§ **Requirement**
Write out the line that contains "с золотыми руками" and every line after it through the end of the entries, exactly as given and with no other lines.
──────────
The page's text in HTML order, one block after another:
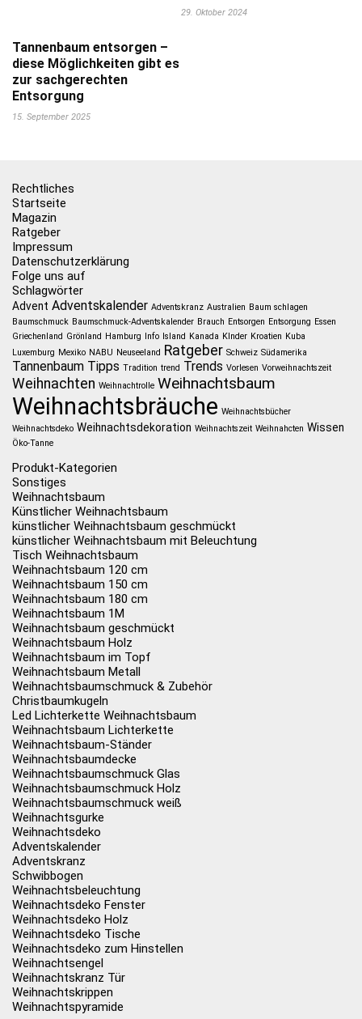
29. Oktober 2024
Tannenbaum entsorgen –
diese Möglichkeiten gibt es
zur sachgerechten
Entsorgung
15. September 2025
Rechtliches
Startseite
Magazin
Ratgeber
Impressum
Datenschutzerklärung
Folge uns auf
Schlagwörter
Advent Adventskalender Adventskranz Australien Baum schlagen
Baumschmuck Baumschmuck-Adventskalender Brauch Entsorgen Entsorgung Essen
Griechenland Grönland Hamburg Info Island Kanada KInder Kroatien Kuba
Luxemburg Mexiko NABU Neuseeland Ratgeber Schweiz Südamerika
Tannenbaum Tipps Tradition trend Trends Vorlesen Vorweihnachtszeit
Weihnachten Weihnachtrolle Weihnachtsbaum
Weihnachtsbräuche Weihnachtsbücher
Weihnachtsdeko Weihnachtsdekoration Weihnachtszeit Weihnahcten Wissen
Öko-Tanne
Produkt-Kategorien
Sonstiges
Weihnachtsbaum
Künstlicher Weihnachtsbaum
künstlicher Weihnachtsbaum geschmückt
künstlicher Weihnachtsbaum mit Beleuchtung
Tisch Weihnachtsbaum
Weihnachtsbaum 120 cm
Weihnachtsbaum 150 cm
Weihnachtsbaum 180 cm
Weihnachtsbaum 1M
Weihnachtsbaum geschmückt
Weihnachtsbaum Holz
Weihnachtsbaum im Topf
Weihnachtsbaum Metall
Weihnachtsbaumschmuck & Zubehör
Christbaumkugeln
Led Lichterkette Weihnachtsbaum
Weihnachtsbaum Lichterkette
Weihnachtsbaum-Ständer
Weihnachtsbaumdecke
Weihnachtsbaumschmuck Glas
Weihnachtsbaumschmuck Holz
Weihnachtsbaumschmuck weiß
Weihnachtsgurke
Weihnachtsdeko
Adventskalender
Adventskranz
Schwibbogen
Weihnachtsbeleuchtung
Weihnachtsdeko Fenster
Weihnachtsdeko Holz
Weihnachtsdeko Tische
Weihnachtsdeko zum Hinstellen
Weihnachtsengel
Weihnachtskranz Tür
Weihnachtskrippen
Weihnachtspyramide
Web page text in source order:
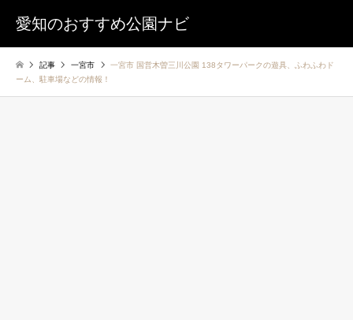
愛知のおすすめ公園ナビ
記事 一宮市
一宮市 国営木曽三川公園 138タワーパークの遊具、ふわふわド
ーム、駐車場などの情報！
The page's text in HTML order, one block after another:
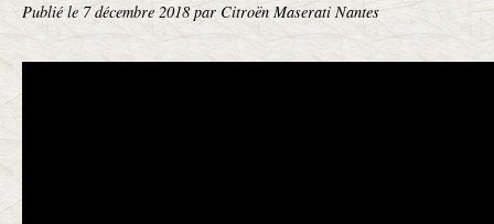
Publié le 7 décembre 2018 par Citroën Maserati Nantes
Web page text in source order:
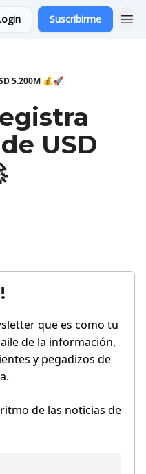
Suscribirme
5.200M 💰🚀
USD
que es como tu
de la información,
y pegadizos de
de las noticias de
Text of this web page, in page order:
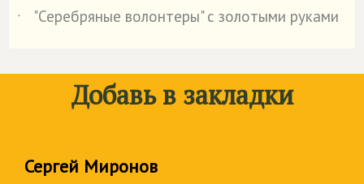
˙
"Серебряные волонтеры" с золотыми руками
Добавь в закладки
Сергей Миронов
──────────
§ **Output for this task**
"Серебряные волонтеры" с золотыми руками
Добавь в закладки
Сергей Миронов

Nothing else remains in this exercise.